И здесь нас ждет язвительная двусмысленность. Коли все так, коли роман Петровича с бывшей холеной красавицей, а ныне гонимой полустарухой Лесей (двадцать семь лет назад выпихнувшей героя из НИИ в андеграунд и/или литературу) приходится на то самое лето, то и инсульт (Маканин не забудет помянуть старое название недуга, столь значимое для всего романа, — удар) настиг Лесю не когда-нибудь, а в славные августовские дни. “Не помню час, уже стемнело — я услышал грохот и скрежет, по улице шли танки”. Танки в столицу входили дважды — в августе 1991-го и ноябре 1993-го. “Утром врач не пришел, пришел только после обеда, когда стрельба на улицах, начавшаяся еще с ночи, закончилась. Врача больше беспокоила кровь на улицах. Он рассказал про раненых. Сравнительно с улицами кровь Л. Д. была мелочью. (Я так не думал.)” Не только эмоциональная атмосфера, но и фактура отсылают к ноябрю 1993-го (тогда была ночная и утренняя стрельба; тогда вовсю говорили о жертвах — в 1991-м скорбели о трех погибших). А сюжетная хронология исподволь настаивает: август, Преображенская революция.

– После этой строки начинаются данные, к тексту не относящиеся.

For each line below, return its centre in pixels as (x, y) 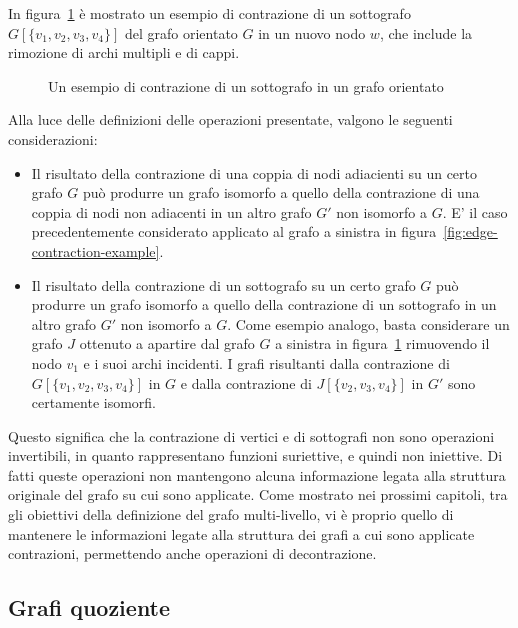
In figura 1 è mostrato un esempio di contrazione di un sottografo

При этом автор словно бы не хочет, чтоб его поняли. Несколько раньше поворотные дни 1991 года упомянуты прямо. Михаил (еще один писатель андеграунда) слетал в Израиль и там рассказывал брату, “как он вместе с другими во время августовского путча строил заграждения у Белого дома и спешил защищать шаткую демократию”. Этот очень важный эпизод (брат спрашивает Михаила: “Когда вы наконец оставите эту несчастную страну в покое?”, а Петрович, раззадоренный рассказом Михаила, формулирует: “Мы — подсознание России”) следует непосредственно за сценой, в которой художники (и стукач Чубисов) собираются на демонстрацию. Дальше же речь идет о встрече с вышедшим из андеграунда литератором Смоликовым, “одним из перелицованных секретарей перелицованного Союза писателей”. Никаких перелицовок в СП до августа 1991 года не было, хотя превращение андеграунда в истеблишмент шло полным ходом. Мелкие оговорки размывают временной контур; место “истории” занимает аморфное смысловое пятно. Да так ли важно, когда именно на этом театре давалось то или иное представление? — кажется, Маканин и его герой-повествователь к такой позиции близки, но это только кажется. Спрятанные даты можно угадать, их символическая весомость еще не забыта. Специфическое, резко окрашенное историей время разом и фиктивно, и суще.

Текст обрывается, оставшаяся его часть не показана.